Sir Robot29 May 2026 · 9 min read

Sir Robot

29 May 2026 · 9 min readAI-assisted · editorial review

Prompt Caching is an optimisation mechanism in large language model APIs that allows repeated reuse of processed prompt fragments without recomputing them from scratch. For queries containing long, repetitive contexts — such as extensive system instructions, documents, or few-shot examples — it can make API calls up to ten times cheaper and several times faster.

What is Prompt Caching?

Prompt Caching is a technique that allows a language model to temporarily store intermediate computation results for the fixed, repeatable part of a query. Instead of processing the same context on every API call, the system can retrieve pre-computed representations and only process the new, variable part of the input.

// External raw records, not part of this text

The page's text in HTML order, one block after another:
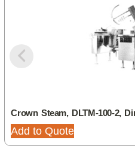
Crown Steam, DLTM-100-2,
Add to Quote
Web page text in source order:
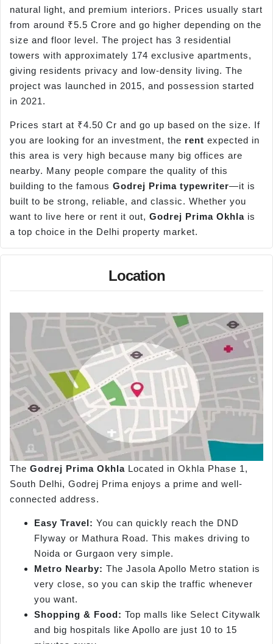
natural light, and premium interiors. Prices usually start
from around ₹5.5 Crore and go higher depending on the
size and floor level. The project has 3 residential
towers with approximately 174 exclusive apartments,
giving residents privacy and low-density living. The
project was launched in 2015, and possession started
in 2021.
Prices start at ₹4.50 Cr and go up based on the size. If
you are looking for an investment, the rent expected in
this area is very high because many big offices are
nearby. Many people compare the quality of this
building to the famous Godrej Prima typewriter—it is
built to be strong, reliable, and classic. Whether you
want to live here or rent it out, Godrej Prima Okhla is
a top choice in the Delhi property market.
Location
The Godrej Prima Okhla Located in Okhla Phase 1,
South Delhi, Godrej Prima enjoys a prime and well-
connected address.
Easy Travel: You can quickly reach the DND
Flyway or Mathura Road. This makes driving to
Noida or Gurgaon very simple.
Metro Nearby: The Jasola Apollo Metro station is
very close, so you can skip the traffic whenever
you want.
Shopping & Food: Top malls like Select Citywalk
and big hospitals like Apollo are just 10 to 15
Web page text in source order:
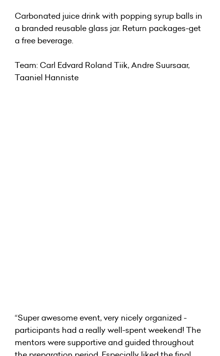
Carbonated juice drink with popping syrup balls in
a branded reusable glass jar. Return packages-get
a free beverage.
Team: Carl Edvard Roland Tiik, Andre Suursaar,
Taaniel Hanniste
“Super awesome event, very nicely organized -
participants had a really well-spent weekend! The
mentors were supportive and guided throughout
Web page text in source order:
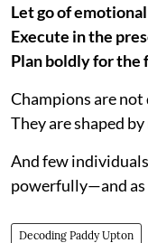
Let go of
Execute in the
Plan boldly for the
Champions are not
They are shaped
And few
powerfully—and
Decoding Paddy Upton
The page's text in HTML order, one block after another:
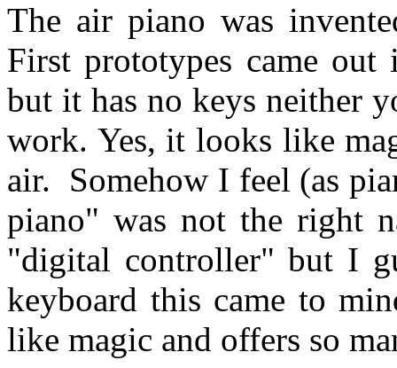
The air piano was
First prototypes came
but it has no keys neither
work. Yes, it looks like
air. Somehow I feel (as
piano" was not the right
"digital controller" but I
keyboard this came to
like magic and offers so
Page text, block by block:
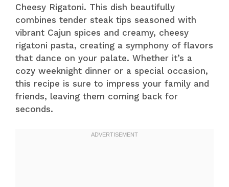
Cheesy Rigatoni. This dish beautifully
combines tender steak tips seasoned with
vibrant Cajun spices and creamy, cheesy
rigatoni pasta, creating a symphony of flavors
that dance on your palate. Whether it’s a
cozy weeknight dinner or a special occasion,
this recipe is sure to impress your family and
friends, leaving them coming back for
seconds.
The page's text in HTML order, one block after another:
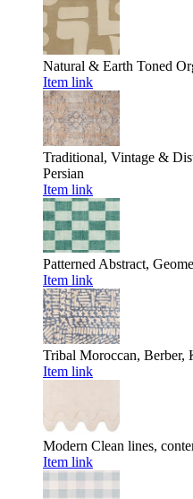
Natural & Earth Toned
Item link
Traditional, Vintage &
Persian
Item link
Patterned Abstract,
Item link
Tribal Moroccan, Berber,
Item link
Modern Clean lines,
Item link
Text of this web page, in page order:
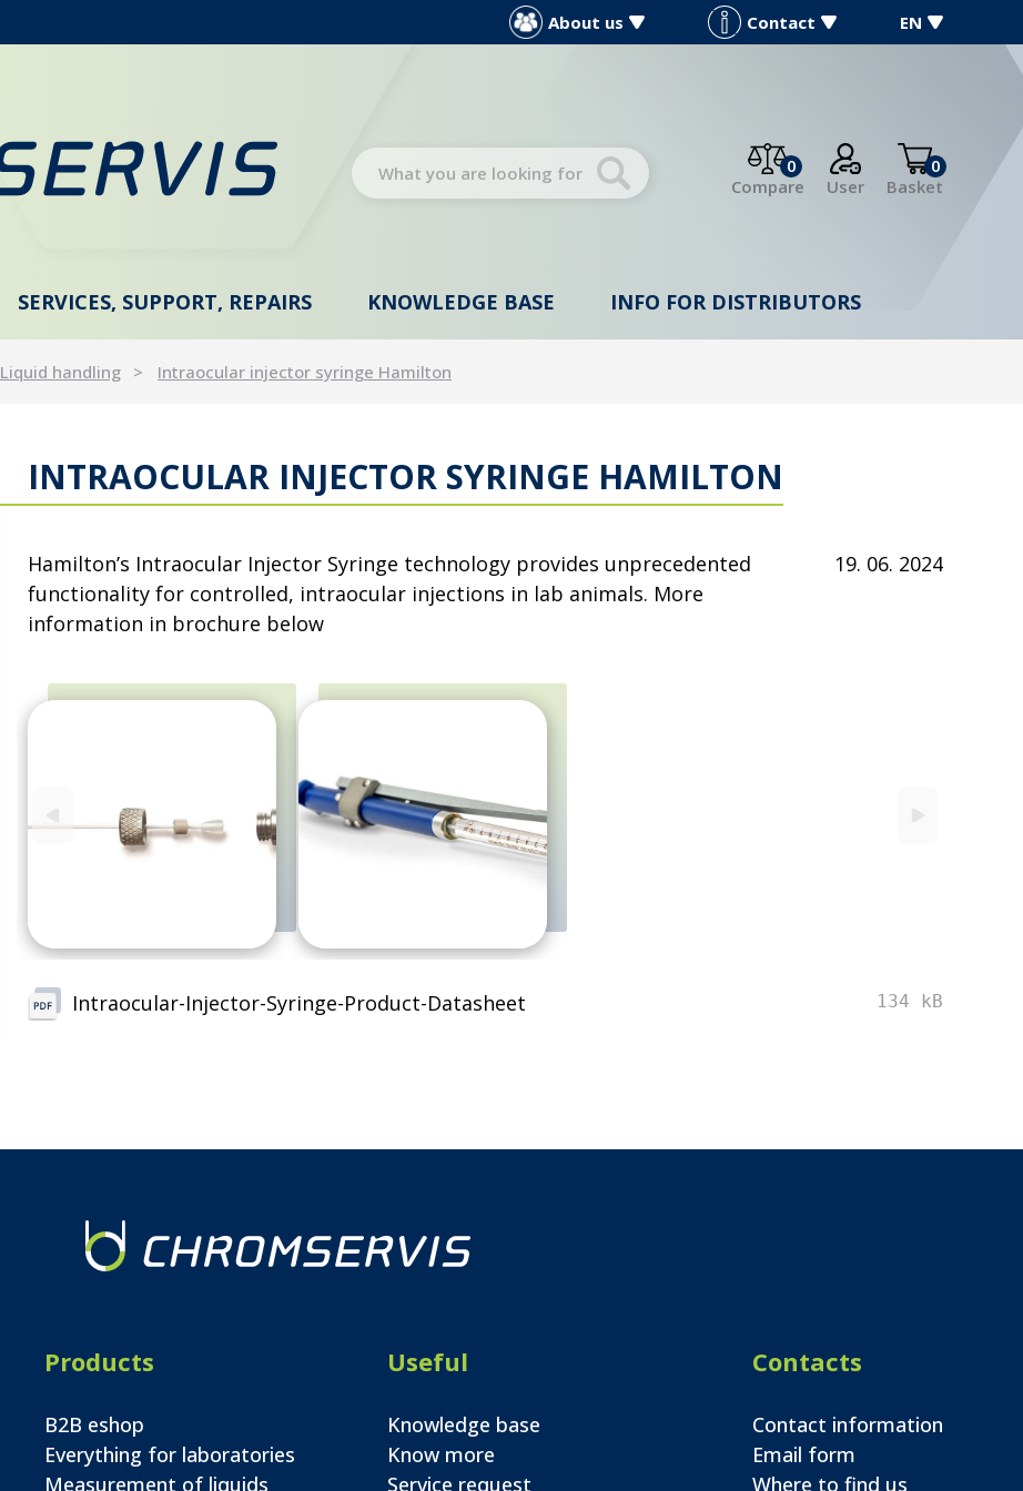
About us Contact EN
0
Compare
User
0
Basket
SERVICES, SUPPORT, REPAIRS KNOWLEDGE BASE INFO FOR DISTRIBUTORS
Liquid handling Intraocular injector syringe Hamilton
INTRAOCULAR INJECTOR SYRINGE HAMILTON
19. 06. 2024
Hamilton’s Intraocular Injector Syringe technology provides unprecedented
functionality for controlled, intraocular injections in lab animals. More
information in brochure below
Intraocular-Injector-Syringe-Product-Datasheet 134 kB
Products
B2B eshop
Everything for laboratories
Measurement of liquids
Useful
Knowledge base
Know more
Service request
Contacts
Contact information
Email form
Where to find us
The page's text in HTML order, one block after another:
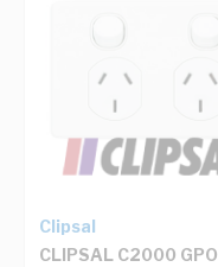
Clipsal
CLIPSAL C2000 GPO

It is purely an infrastructure-level tool. It does not change model behavior, does not affect the quality of generated text, and does not add memory to the model. It operates exclusively as a computational layer cache, increasing cost efficiency and response speed in scenarios where the same data is sent to the model repeatedly.

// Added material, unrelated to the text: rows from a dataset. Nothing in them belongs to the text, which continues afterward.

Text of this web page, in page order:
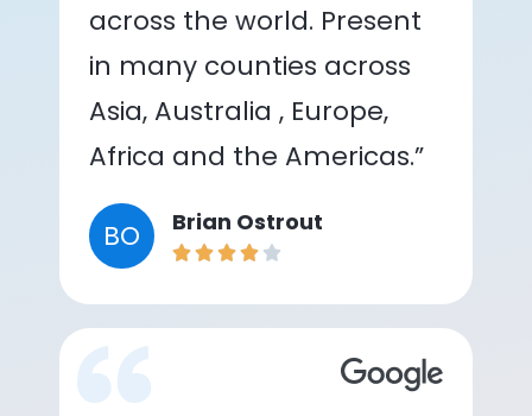
across the world. Present
in many counties across
Asia, Australia , Europe,
Africa and the Americas.”
BO Brian Ostrout
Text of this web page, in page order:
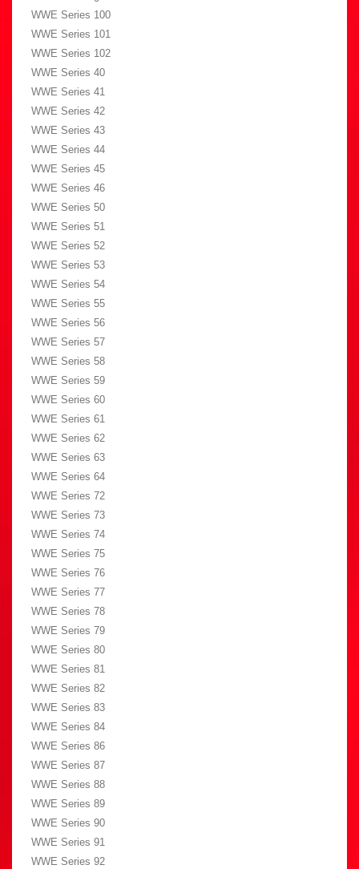
WWE Series 100
WWE Series 101
WWE Series 102
WWE Series 40
WWE Series 41
WWE Series 42
WWE Series 43
WWE Series 44
WWE Series 45
WWE Series 46
WWE Series 50
WWE Series 51
WWE Series 52
WWE Series 53
WWE Series 54
WWE Series 55
WWE Series 56
WWE Series 57
WWE Series 58
WWE Series 59
WWE Series 60
WWE Series 61
WWE Series 62
WWE Series 63
WWE Series 64
WWE Series 72
WWE Series 73
WWE Series 74
WWE Series 75
WWE Series 76
WWE Series 77
WWE Series 78
WWE Series 79
WWE Series 80
WWE Series 81
WWE Series 82
WWE Series 83
WWE Series 84
WWE Series 86
WWE Series 87
WWE Series 88
WWE Series 89
WWE Series 90
WWE Series 91
WWE Series 92
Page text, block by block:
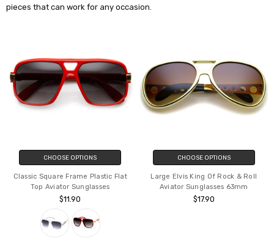
pieces that can work for any occasion.
CHOOSE OPTIONS
Classic Square Frame Plastic Flat
Top Aviator Sunglasses
$11.90
CHOOSE OPTIONS
Large Elvis King Of Rock & Roll
Aviator Sunglasses 63mm
$17.90
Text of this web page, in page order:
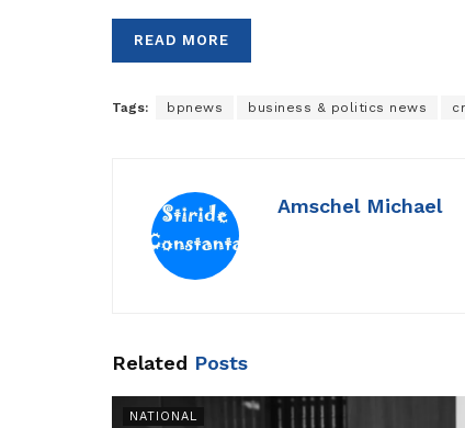
READ MORE
Tags: bpnews business & politics news
Amschel Michael
Related Posts
NATIONAL
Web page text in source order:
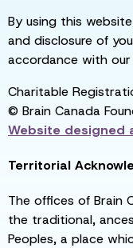
By using this
and disclosure of
accordance with our
Charitable
© Brain Canada
Website designed
Territorial
The offices of Brain
the traditional,
Peoples, a place
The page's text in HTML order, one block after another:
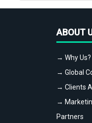
ABOUT
→ Why Us?
→ Global
→ Clients
→
Partners
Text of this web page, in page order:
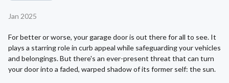
Jan 2025
For better or worse, your garage door is out there for all to see. It
plays a starring role in curb appeal while safeguarding your vehicles
and belongings. But there's an ever-present threat that can turn
your door into a faded, warped shadow of its former self: the sun.
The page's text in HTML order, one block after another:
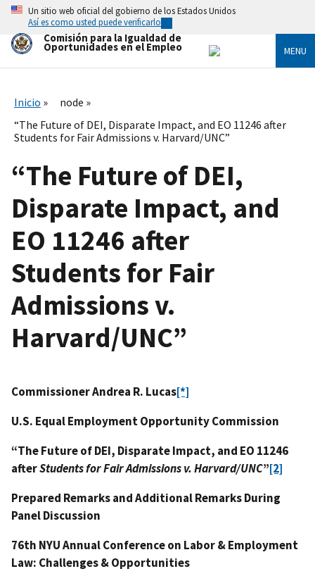
Skip
main
content
Un sitio web oficial del gobierno de los Estados Unidos
Así es como usted puede verificarlo
Comisión para la Igualdad de
Oportunidades en el Empleo MENU
Inicio
node
“The Future of DEI, Disparate Impact, and EO 11246 after
Students for Fair Admissions v. Harvard/UNC”
“The Future of DEI,
Disparate Impact, and
EO 11246 after
Students for Fair
Admissions v.
Harvard/UNC”
Commissioner Andrea R. Lucas[*]
U.S. Equal Employment Opportunity Commission
“The Future of DEI, Disparate Impact, and EO 11246
afterStudents for Fair Admissions v. Harvard/UNC”[2]
Prepared Remarks and Additional Remarks During
Panel Discussion
76th NYU Annual Conference on Labor & Employment
Law: Challenges & Opportunities
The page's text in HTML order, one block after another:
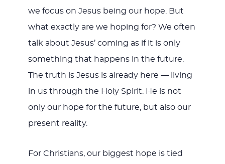
we focus on Jesus being our hope. But
what exactly are we hoping for? We often
talk about Jesus’ coming as if it is only
something that happens in the future.
The truth is Jesus is already here — living
in us through the Holy Spirit. He is not
only our hope for the future, but also our
present reality.
For Christians, our biggest hope is tied
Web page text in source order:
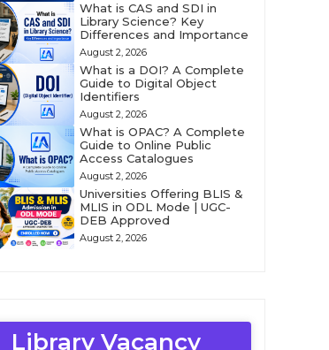
What is CAS and SDI in
Library Science? Key
Differences and Importance
August 2, 2026
What is a DOI? A Complete
Guide to Digital Object
Identifiers
August 2, 2026
What is OPAC? A Complete
Guide to Online Public
Access Catalogues
August 2, 2026
Universities Offering BLIS &
MLIS in ODL Mode | UGC-
DEB Approved
August 2, 2026
Library Vacancy
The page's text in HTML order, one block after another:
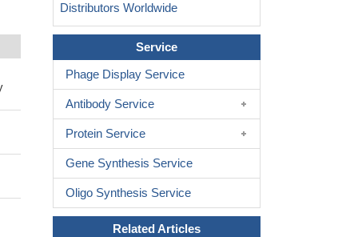
Distributors Worldwide
Service
Phage Display Service
Antibody Service
Protein Service
Gene Synthesis Service
Oligo Synthesis Service
Related Articles
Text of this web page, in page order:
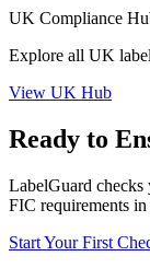
UK Compliance
Explore all UK
View UK Hub
Ready to
LabelGuard checks
FIC requirements
Start Your First
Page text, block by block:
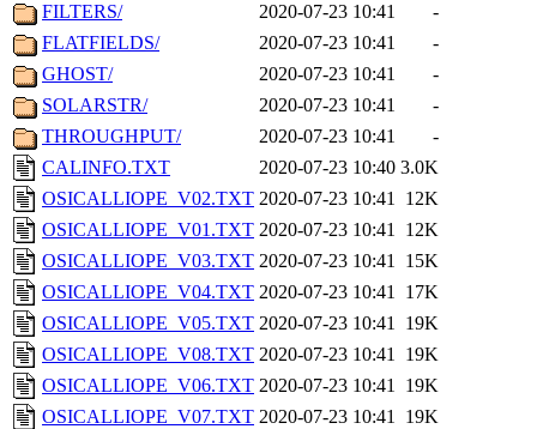
FILTERS/
2020-07-23 10:41
-
FLATFIELDS/
2020-07-23 10:41
-
GHOST/
2020-07-23 10:41
-
SOLARSTR/
2020-07-23 10:41
-
THROUGHPUT/
2020-07-23 10:41
-
CALINFO.TXT
2020-07-23 10:40 3.0K
OSICALLIOPE_V02.TXT 2020-07-23 10:41 12K
OSICALLIOPE_V01.TXT 2020-07-23 10:41 12K
OSICALLIOPE_V03.TXT 2020-07-23 10:41 15K
OSICALLIOPE_V04.TXT 2020-07-23 10:41 17K
OSICALLIOPE_V05.TXT 2020-07-23 10:41 19K
OSICALLIOPE_V08.TXT 2020-07-23 10:41 19K
OSICALLIOPE_V06.TXT 2020-07-23 10:41 19K
OSICALLIOPE_V07.TXT 2020-07-23 10:41 19K

The term appears under different names across providers: Anthropic calls it _prompt caching_ (using a `cache_control` mechanism), OpenAI applies _prompt caching_ automatically without any developer configuration, and Google Gemini offers _context caching_ as a separate API resource with a dedicated name and configurable TTL.

Who is behind it?

Anthropic introduced Prompt Caching for Claude models in August 2024. OpenAI launched its own automatic caching implementation for GPT-4o and o1 models in October 2024. Google Gemini has offered Context Caching as a separate API feature for Gemini 1.5 Pro and Flash since mid-2024.

Each provider developed an independent implementation suited to their system architecture — though the concept of the underlying mechanism, the KV cache (Key-Value cache), originates from Transformer efficiency research and was well understood in the research community long before commercial deployment.

How does it work?

Technically, Prompt Caching is built on KV Cache (Key-Value Cache) — a data structure created during the processing of token sequences by a Transformer. For each model layer and each input token, key (K) and value (V) vectors are computed. In standard processing, these vectors are recomputed from scratch on every API call.

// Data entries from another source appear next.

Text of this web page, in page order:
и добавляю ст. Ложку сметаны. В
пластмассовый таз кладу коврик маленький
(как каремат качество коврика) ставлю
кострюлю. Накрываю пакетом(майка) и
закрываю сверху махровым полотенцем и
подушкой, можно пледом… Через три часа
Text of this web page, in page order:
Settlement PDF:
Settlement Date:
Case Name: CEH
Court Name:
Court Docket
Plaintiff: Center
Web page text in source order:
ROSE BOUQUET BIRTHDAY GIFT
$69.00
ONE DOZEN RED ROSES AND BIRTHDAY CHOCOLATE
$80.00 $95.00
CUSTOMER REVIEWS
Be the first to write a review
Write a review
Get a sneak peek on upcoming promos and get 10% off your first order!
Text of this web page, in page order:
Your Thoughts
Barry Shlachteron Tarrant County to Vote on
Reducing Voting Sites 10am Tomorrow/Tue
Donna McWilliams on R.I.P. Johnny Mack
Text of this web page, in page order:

The caching mechanism allows these vectors to be preserved for the fixed, initial portion of a prompt. If the next query begins with an identical prefix, the system skips its computation and immediately begins processing only the new portion of the input.

In practice:

First call: the model processes the entire prompt (fixed prefix + variable user query), charged at full input token price.
The system creates and stores the KV Cache for the fixed prefix.
Subsequent calls with the same prefix: the model reads from cache, processes only the variable part — cached tokens cost a fraction of the standard rate.

The critical requirement is token order — cache is built for a prefix, meaning tokens at the beginning of the prompt. Any change to even a single token in the fixed portion invalidates the cache.

What are its key components?

Prompt Caching implementations differ between providers, but each contains several common elements:

Fixed prefix (cacheable prefix) — the part of the prompt that remains identical across all calls. Typically a system instruction, a long document, a few-shot example set, or a knowledge base.

Variable part (variable suffix) — the user query or dynamic data. This portion is always charged at the standard input rate.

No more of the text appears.